- Scraped Tomato prices in Karnataka from Jan-01-2015 to Feb-01-2021 from the Agricultural Marketing website of the Government of India
- Trained a Random Forest Regression model
- Developed a Flask API
- Developed a web app using Flask
tomato_price_prediction/ #Home Directory
|-images/
|-static/
|-style.css #CSS file for the web app
|-templates/
|-home.html #html code for home page
|-predict.html #html page for predict page
|-Scrapper.ipynb #Python Notebook for web scraping code
|-api.py #Flask API
|-app.py #Flask Web App
|-code.ipynb #Python notebook with EDA and Model developemnt code
|-prediction_model.py #functions used in api.py
Note: Click here to access the pre-trained ML model.
- Python
- Pandas
- Plotly
- Machine Learning
- Flask
- HTML, CSS
- Selenium
- Beuatiful Soup
Data used in this application was scraped from the Agricultural Marketing website of the Government of India using Selenium and Beautiful Soup.
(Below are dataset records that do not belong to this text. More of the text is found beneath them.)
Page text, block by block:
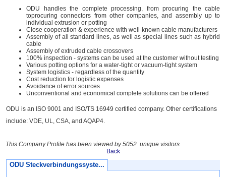
ODU handles the complete processing, from procuring the cable
toprocuring connectors from other companies, and assembly up to
individual extrusion or potting
Close cooperation & experience with well-known cable manufacturers
Assembly of all standard lines, as well as special lines such as hybrid
cable
Assembly of extruded cable crossovers
100% inspection - systems can be used at the customer without testing
Various potting options for a water-tight or vacuum-tight system
System logistics - regardless of the quantity
Cost reduction for logistic expenses
Avoidance of error sources
Unconventional and economical complete solutions can be offered
ODU is an ISO 9001 and ISO/TS 16949 certified company. Other certifications
include: VDE, UL, CSA, and AQAP4.
This Company Profile has been viewed by 5052 unique visitors
Back
ODU Steckverbindungssyste...
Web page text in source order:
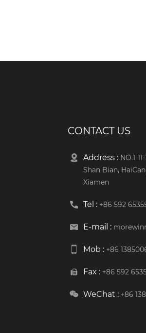
CONTACT US
Address : NO.1-
Shan Bian,
Xiamen
Tel : +86 592
E-mail :
Mob : +86
Fax : +86 592
WeChat : +86
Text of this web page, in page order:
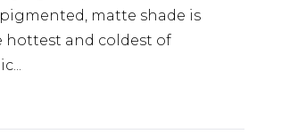
matte shade is
and coldest of
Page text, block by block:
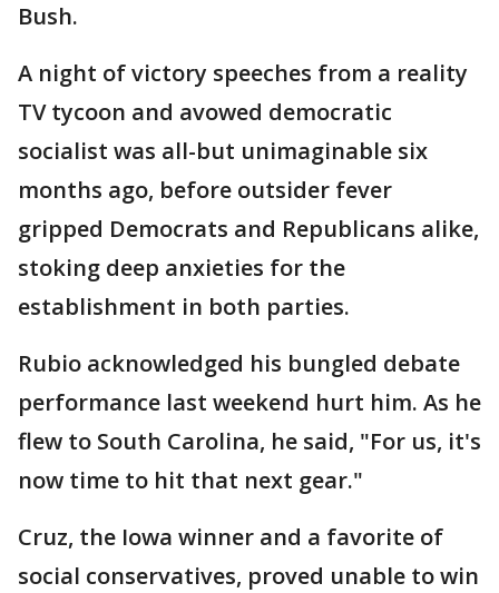
Bush.
A night of victory speeches from a reality
TV tycoon and avowed democratic
socialist was all-but unimaginable six
months ago, before outsider fever
gripped Democrats and Republicans alike,
stoking deep anxieties for the
establishment in both parties.
Rubio acknowledged his bungled debate
performance last weekend hurt him. As he
flew to South Carolina, he said, "For us, it's
now time to hit that next gear."
Cruz, the Iowa winner and a favorite of
social conservatives, proved unable to win
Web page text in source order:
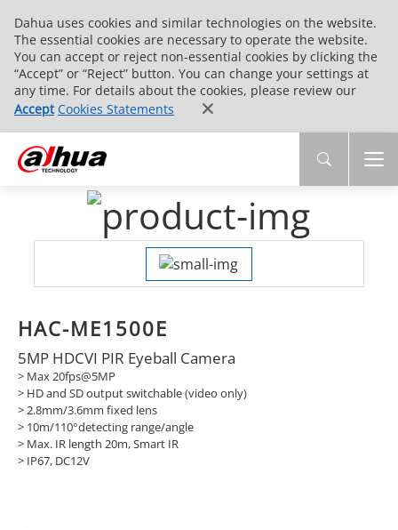
Dahua uses cookies and similar technologies on the website.
The essential cookies are necessary to operate the website.
You can accept or reject non-essential cookies by clicking the
“Accept” or “Reject” button. You can change your settings at
any time. For details about the cookies, please review our
Accept Cookies Statements
HAC-ME1500E
5MP HDCVI PIR Eyeball Camera
> Max 20fps@5MP
> HD and SD output switchable (video only)
> 2.8mm/3.6mm fixed lens
> 10m/110°detecting range/angle
> Max. IR length 20m, Smart IR
> IP67, DC12V
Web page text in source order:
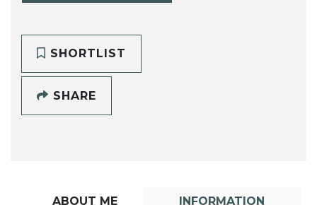
SHORTLIST
SHARE
ABOUT ME INFORMATION
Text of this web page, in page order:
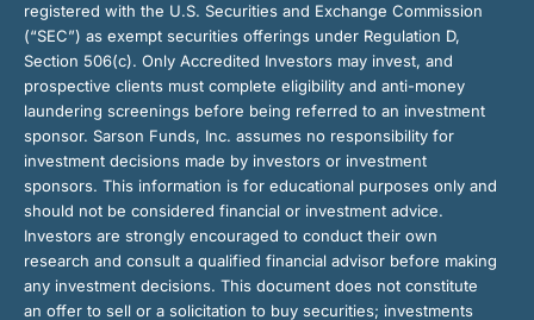
registered with the U.S. Securities and Exchange Commission
(“SEC”) as exempt securities offerings under Regulation D,
Section 506(c). Only Accredited Investors may invest, and
prospective clients must complete eligibility and anti-money
laundering screenings before being referred to an investment
sponsor. Sarson Funds, Inc. assumes no responsibility for
investment decisions made by investors or investment
sponsors. This information is for educational purposes only and
should not be considered financial or investment advice.
Investors are strongly encouraged to conduct their own
research and consult a qualified financial advisor before making
any investment decisions. This document does not constitute
an offer to sell or a solicitation to buy securities; investments
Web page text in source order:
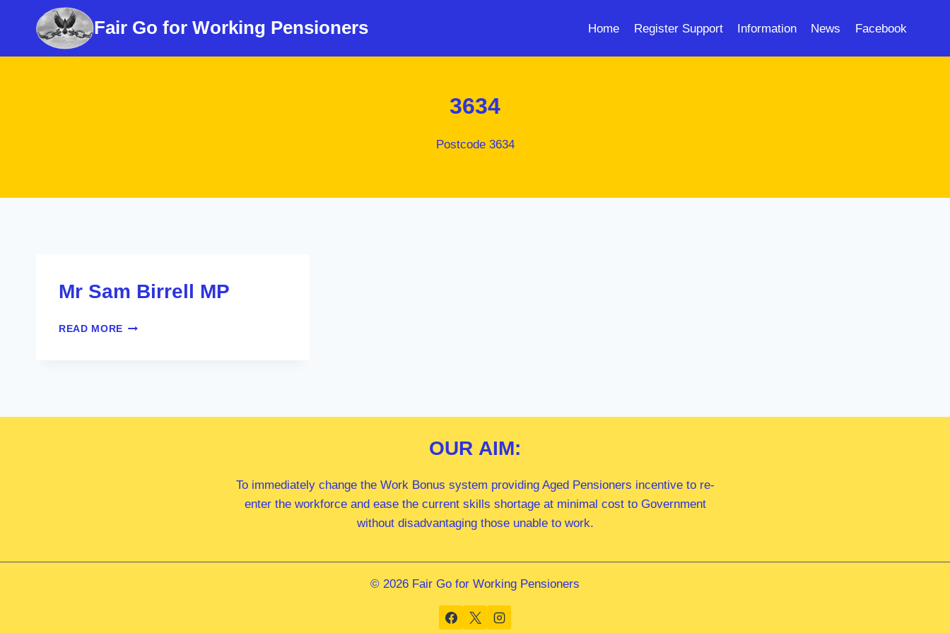
Fair Go for Working Pensioners Home Register Support Information News Facebook
3634
Postcode 3634
Mr Sam Birrell MP
READ MORE MR
OUR AIM:
To immediately change the Work Bonus system providing Aged Pensioners incentive to re-
enter the workforce and ease the current skills shortage at minimal cost to Government
without disadvantaging those unable to work.
© 2026 Fair Go for Working Pensioners
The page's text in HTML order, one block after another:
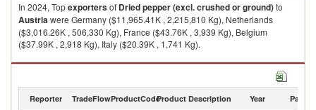
In 2024, Topexportersof Dried pepper (excl. crushed or ground)to
Austriawere Germany ($11,965.41K , 2,215,810 Kg), Netherlands
($3,016.26K , 506,330 Kg), France ($43.76K , 3,939 Kg), Belgium
($37.99K , 2,918 Kg), Italy ($20.39K , 1,741 Kg).
Dried pepper (excl. crushed or ground) imports by country in 2024
Reporter TradeFlowProductCodeProduct Description Year Partner

The data consists of 35544 enties of Tomato prices in Karnataka from Jan-01-2015 to Feb-01-2021 from different districts and markets within these districts.
First five entries in the data set are:
District Name | Market Name | Commodity | Variety | Grade | Min Price (Rs./Quintal) | Max Price (Rs./Quintal) | Modal Price (Rs./Quintal) | Price Date | |
---|---|---|---|---|---|---|---|---|---|
0 | Davangere | Davangere | Tomato | Tomato | FAQ | 400 | 600 | 500 | 2015-01-01 |
1 | Davangere | Honnali | Tomato | Tomato | FAQ | 800 | 1000 | 900 | 2015-01-01 |
2 | Kolar | Srinivasapur | Tomato | Tomato | FAQ | 465 | 1335 | 935 | 2015-01-01 |
3 | Bangalore | Channapatana | Tomato | Tomato | FAQ | 1000 | 1400 | 1200 | 2015-01-01 |
4 | Shimoga | Shimoga | Tomato | Tomato | FAQ | 400 | 600 | 500 | 2015-01-01 |
- There are two major spikes in the prices during a year. First is the sharp rise around the months of June-July. This rise is followed by another but lower spike in the month of december.
- The lowest prices are observed in the year 2018.
- The highest peaks are observed in the year 2016 and 2017.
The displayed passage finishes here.